Sophie Viallet, enseignante et propriétaire du centre équestre de Wambrechies (59)
“Financièrement, ça va. Les propriétaires sont fidèles, nous avons assez d’espace pour travailler les chevaux, les laisser s’ébrouer, les cours ont été payés à l’année et tout sera rattrapé, comme lors du premier confinement. Mais ce qui est embêtant c’est qu’on est dans le flou, il semblerait que les propriétaires puissent venir, mais les conditions ne sont pas précisées et ce n’est pas officiel, on a besoin que des mesures précises nous soient transmises”.
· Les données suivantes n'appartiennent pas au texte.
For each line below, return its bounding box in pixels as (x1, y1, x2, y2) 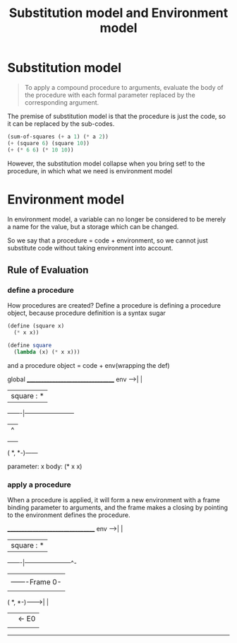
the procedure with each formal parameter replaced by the (24, 91, 195, 99)
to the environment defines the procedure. (7, 511, 130, 519)
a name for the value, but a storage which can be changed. (7, 222, 179, 231)
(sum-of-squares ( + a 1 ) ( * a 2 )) (7, 133, 109, 140)
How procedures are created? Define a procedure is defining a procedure (7, 301, 221, 310)
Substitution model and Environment (8, 5, 229, 21)
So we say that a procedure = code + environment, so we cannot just (7, 236, 208, 245)
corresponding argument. (24, 98, 99, 107)
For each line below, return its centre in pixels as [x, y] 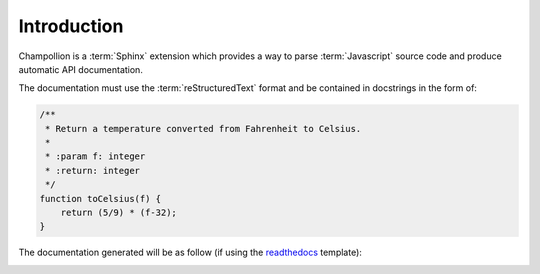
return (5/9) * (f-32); [118, 213]
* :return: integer [92, 170]
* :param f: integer [95, 156]
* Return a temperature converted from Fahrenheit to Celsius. [203, 128]
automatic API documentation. [81, 69]
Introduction [71, 26]
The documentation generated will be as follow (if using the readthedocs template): [190, 252]
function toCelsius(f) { [100, 198]
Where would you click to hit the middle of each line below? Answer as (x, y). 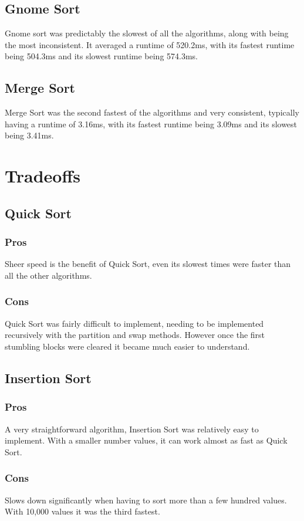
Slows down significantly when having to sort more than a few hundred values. (146, 500)
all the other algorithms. (48, 275)
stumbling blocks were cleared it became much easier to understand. (127, 346)
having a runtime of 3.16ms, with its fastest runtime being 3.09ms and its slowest (151, 124)
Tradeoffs (43, 176)
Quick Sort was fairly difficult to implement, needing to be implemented (134, 323)
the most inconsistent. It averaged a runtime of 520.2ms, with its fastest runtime (150, 44)
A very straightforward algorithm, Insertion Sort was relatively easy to (132, 429)
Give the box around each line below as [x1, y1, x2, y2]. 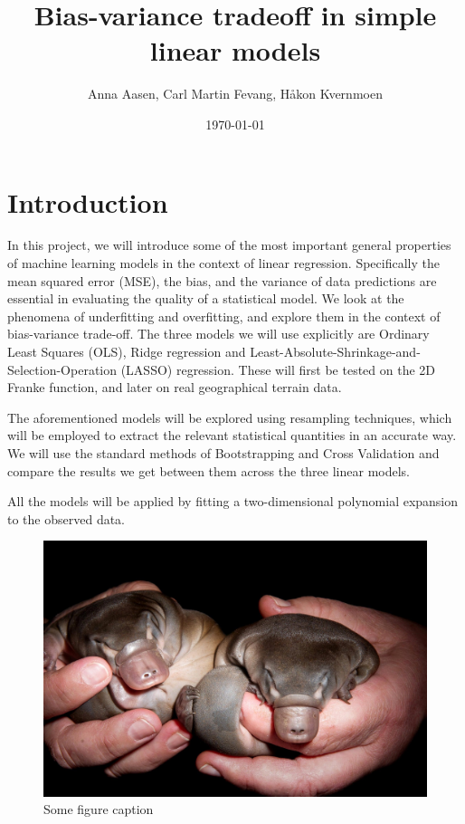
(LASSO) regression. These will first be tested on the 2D [120, 359, 436, 378]
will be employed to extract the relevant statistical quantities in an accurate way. [7, 426, 457, 445]
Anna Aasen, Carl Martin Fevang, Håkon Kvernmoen [88, 84, 383, 103]
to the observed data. [7, 509, 126, 528]
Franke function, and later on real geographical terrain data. [7, 378, 342, 397]
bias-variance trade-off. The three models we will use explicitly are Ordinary [7, 324, 430, 343]
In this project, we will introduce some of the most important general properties [7, 235, 451, 254]
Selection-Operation [7, 359, 118, 378]
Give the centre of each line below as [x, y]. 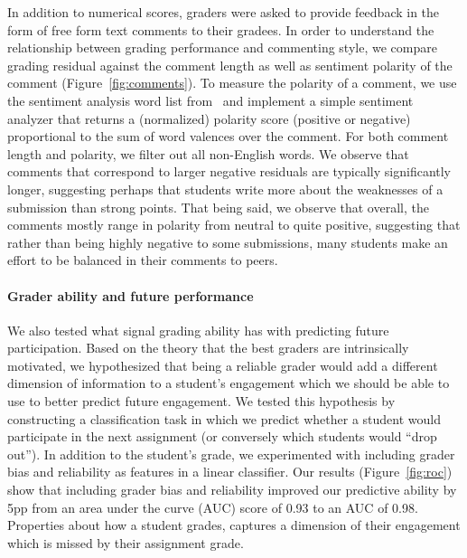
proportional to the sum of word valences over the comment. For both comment [228, 136]
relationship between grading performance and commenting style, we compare [222, 47]
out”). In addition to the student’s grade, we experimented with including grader [231, 454]
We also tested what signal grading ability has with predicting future [198, 330]
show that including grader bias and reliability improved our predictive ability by [232, 490]
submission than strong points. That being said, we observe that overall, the [218, 207]
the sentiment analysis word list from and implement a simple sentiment [210, 100]
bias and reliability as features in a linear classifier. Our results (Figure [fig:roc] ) [230, 472]
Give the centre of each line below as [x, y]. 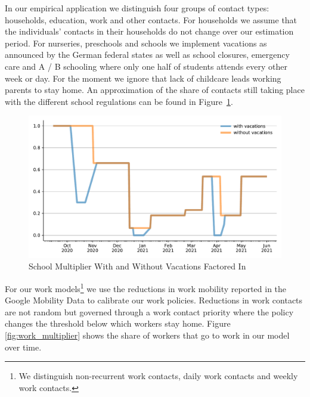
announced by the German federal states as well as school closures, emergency [147, 55]
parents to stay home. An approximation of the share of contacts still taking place [155, 90]
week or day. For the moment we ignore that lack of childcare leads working [143, 78]
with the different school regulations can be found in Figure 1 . [119, 101]
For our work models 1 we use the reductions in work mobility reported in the [146, 288]
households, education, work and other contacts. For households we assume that [151, 19]
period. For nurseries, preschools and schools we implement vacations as [136, 43]
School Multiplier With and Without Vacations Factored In [137, 266]
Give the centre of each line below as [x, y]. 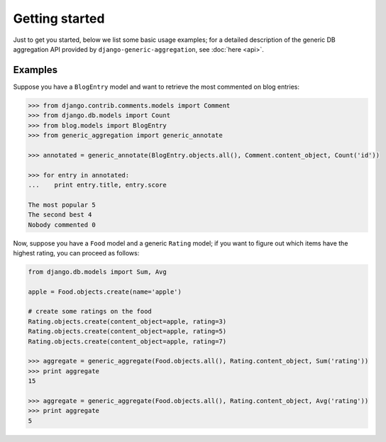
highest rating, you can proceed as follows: [76, 253]
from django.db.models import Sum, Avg [97, 272]
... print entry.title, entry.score [97, 185]
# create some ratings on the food [90, 311]
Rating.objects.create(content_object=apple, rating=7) [127, 341]
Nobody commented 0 [62, 225]
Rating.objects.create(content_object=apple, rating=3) [127, 321]
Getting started [59, 18]
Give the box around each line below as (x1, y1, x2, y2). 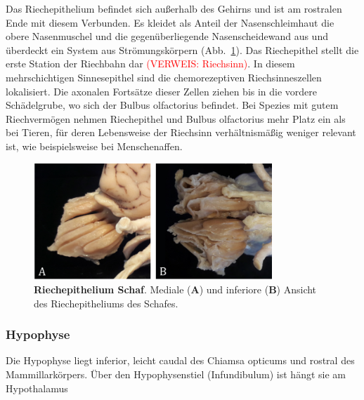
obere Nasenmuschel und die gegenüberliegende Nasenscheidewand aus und (6, 29, 328, 44)
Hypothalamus (6, 380, 68, 395)
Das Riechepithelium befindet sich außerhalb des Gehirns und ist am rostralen (6, 1, 342, 15)
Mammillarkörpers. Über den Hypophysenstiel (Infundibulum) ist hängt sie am (6, 367, 346, 382)
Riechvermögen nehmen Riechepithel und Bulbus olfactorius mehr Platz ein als (6, 111, 346, 126)
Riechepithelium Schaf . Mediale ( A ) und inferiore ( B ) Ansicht (34, 282, 317, 297)
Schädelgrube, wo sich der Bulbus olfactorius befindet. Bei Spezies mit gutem (6, 98, 339, 112)
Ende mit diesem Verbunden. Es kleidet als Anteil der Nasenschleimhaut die (6, 15, 334, 29)
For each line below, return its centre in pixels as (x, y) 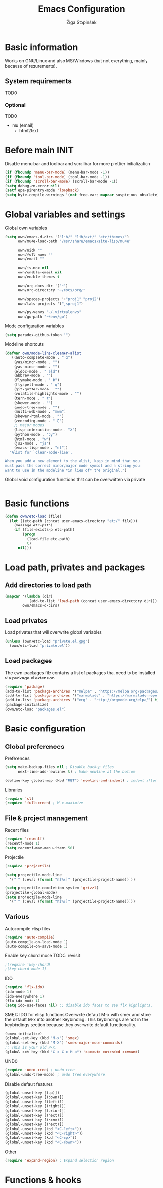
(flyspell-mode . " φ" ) (38, 385)
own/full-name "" (35, 255)
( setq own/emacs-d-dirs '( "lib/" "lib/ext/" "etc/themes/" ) (67, 237)
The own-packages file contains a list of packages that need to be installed (80, 672)
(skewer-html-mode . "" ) (39, 416)
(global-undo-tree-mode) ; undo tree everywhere (55, 1074)
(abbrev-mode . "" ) (33, 376)
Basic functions (37, 503)

Fabrice Bossuyt, instructeur au centre équestre du Polo de Paris, co-gérant avec son épouse du centre équestre Les Poney d’Alice (27), maire de Mesnil-sur-l’Estrée (27)
Concernant le centre équestre du Polo de Paris (à différencier de l’écurie de propriétaires qui comprend soixante chevaux, ndlr) : “Les clients ont payé à l’année, donc en trésorerie ça devrait aller, et on essaiera de récupérer les cours. Mais en attendant, la surcharge de travail est colossale. Je dispose d’une cavalerie de douze chevaux, en box, que je dois sortir et dont je dois assurer l’entretien au quotidien tous les jours, et pour cela nous ne sommes que deux. Sans parler de ma collègue du poney club qui se retrouve avec dix-sept poneys sur les bras. Beaucoup de frais sont engagés. Et puis ce côté remake est inquiétant, les clients vont finir par se lasser, leur fidélité a des limites et c’est compréhensible”.
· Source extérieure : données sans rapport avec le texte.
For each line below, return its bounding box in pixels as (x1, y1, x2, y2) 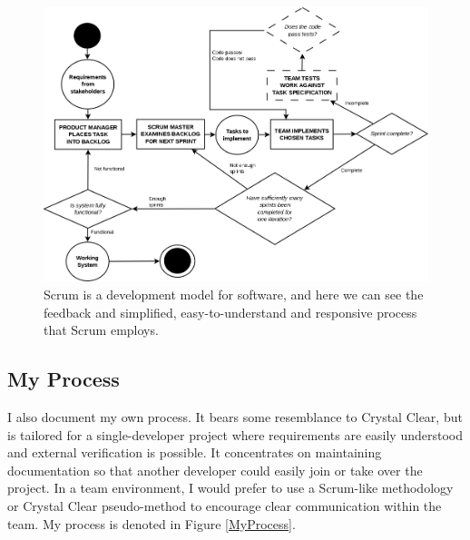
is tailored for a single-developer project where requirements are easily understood (7, 425, 464, 444)
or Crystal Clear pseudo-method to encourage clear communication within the (7, 496, 442, 515)
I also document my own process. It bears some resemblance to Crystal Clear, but (7, 407, 463, 426)
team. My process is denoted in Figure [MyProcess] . (7, 514, 296, 533)
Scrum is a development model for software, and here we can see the (44, 285, 424, 304)
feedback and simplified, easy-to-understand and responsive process (44, 302, 417, 321)
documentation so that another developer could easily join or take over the (7, 460, 423, 479)
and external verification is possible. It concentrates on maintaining (7, 443, 382, 462)
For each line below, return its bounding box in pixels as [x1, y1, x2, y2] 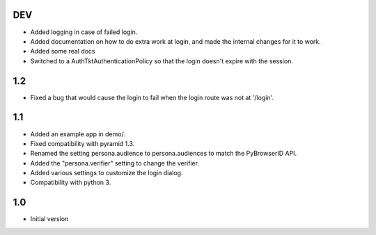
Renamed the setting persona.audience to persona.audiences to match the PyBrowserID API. [30, 149, 297, 158]
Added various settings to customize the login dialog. [30, 169, 183, 177]
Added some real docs [30, 47, 95, 56]
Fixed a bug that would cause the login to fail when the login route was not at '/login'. [30, 93, 274, 102]
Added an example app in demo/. [30, 129, 125, 138]
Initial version [30, 215, 69, 223]
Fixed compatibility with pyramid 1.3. [30, 139, 135, 147]
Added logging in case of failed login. [30, 28, 138, 36]
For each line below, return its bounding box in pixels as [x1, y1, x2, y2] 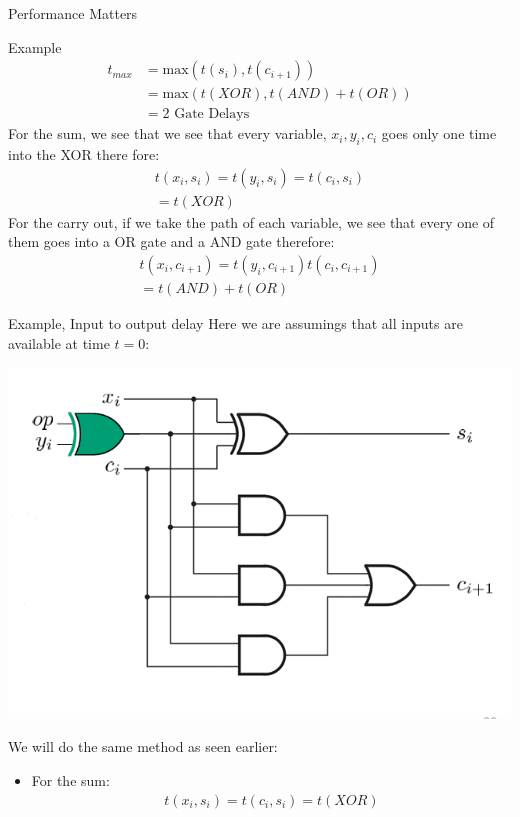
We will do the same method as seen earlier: [8, 736, 278, 757]
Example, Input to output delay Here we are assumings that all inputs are [8, 312, 463, 333]
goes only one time [381, 123, 497, 144]
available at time [8, 332, 110, 353]
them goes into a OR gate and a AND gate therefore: [8, 231, 335, 252]
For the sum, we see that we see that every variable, [8, 123, 327, 144]
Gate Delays [174, 107, 250, 122]
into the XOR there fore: [8, 144, 160, 165]
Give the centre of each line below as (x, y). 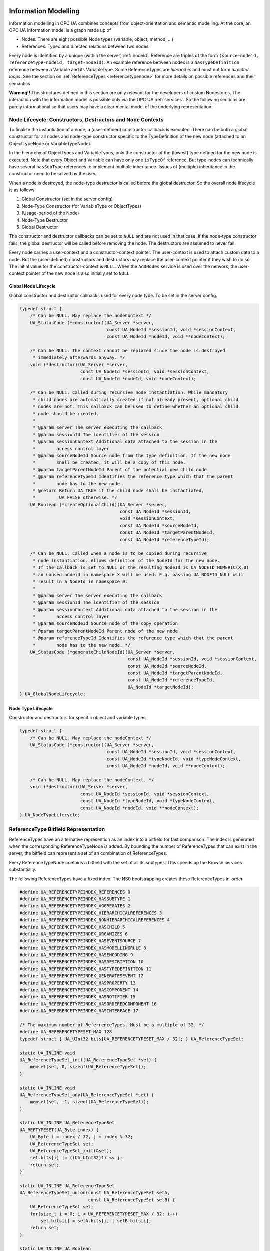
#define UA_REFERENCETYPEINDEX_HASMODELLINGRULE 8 (83, 948)
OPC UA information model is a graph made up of (60, 30)
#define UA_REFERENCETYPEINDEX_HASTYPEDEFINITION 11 (86, 969)
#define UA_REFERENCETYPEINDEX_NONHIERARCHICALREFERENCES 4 (95, 920)
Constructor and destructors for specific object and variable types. (78, 718)
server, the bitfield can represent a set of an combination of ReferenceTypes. (88, 853)
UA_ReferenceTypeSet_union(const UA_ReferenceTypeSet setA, (95, 1193)
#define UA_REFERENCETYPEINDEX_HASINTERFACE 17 (79, 1011)
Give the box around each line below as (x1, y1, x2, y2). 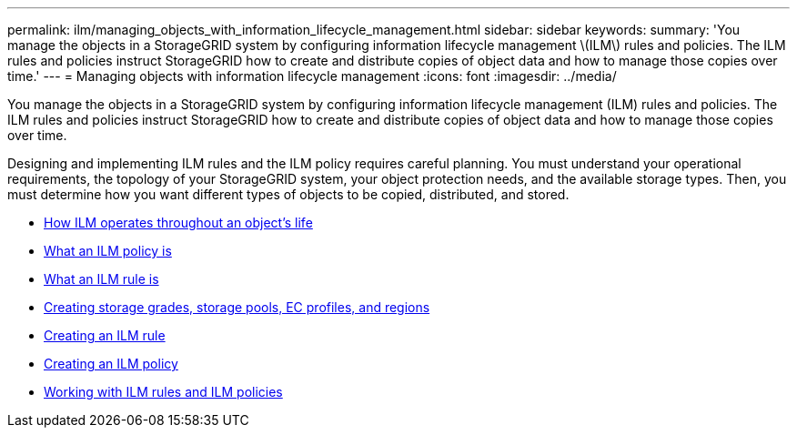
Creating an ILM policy (44, 356, 178, 371)
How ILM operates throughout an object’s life (44, 215, 313, 230)
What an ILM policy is (44, 243, 172, 258)
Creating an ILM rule (44, 328, 166, 343)
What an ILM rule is (44, 271, 159, 287)
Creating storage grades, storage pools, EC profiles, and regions (44, 299, 430, 315)
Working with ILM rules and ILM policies (44, 384, 283, 400)

Concernant Les Poney d’Alice : “là c’est vraiment problématique. Nous sommes un petit centre équestre de campagne, les clients paient essentiellement à la carte, nous n’avons pas de pension et nous avons déjà été sérieusement mis à mal en début d’année. Et nous ne sommes pas les seuls, loin de là ! On ne peut pas remettre simplement les poneys au pré, il n’y a plus rien à manger, donc on doit piocher dans les réserves de foin que nous avons constituées. Résultat, en 2021 nous allons arriver au bout de notre trésorerie, c’est très inquiétant. Heureusement que je cumule plusieurs emplois sinon on aurait déjà coulé. On ne comprend pas toujours ce que veut la FFE, ni ce qu’elle fait, même si les dernières communications tendent à être plus positives, notamment celle du CREIF. La communication sur les initiatives prises n’est pas claire, et je n’ai pas senti qu’elle était particulièrement montée au créneau (notamment pour les publics majeurs) pour nous défendre, même si j’ai bien conscience qu’elle n’est qu’une structure délégataire du ministère. Je suis dubitatif aussi sur nos syndicats, que je ne trouve pas très actifs. En gros les mots que j’ai envie de prononcer sont : déception et inquiétude”.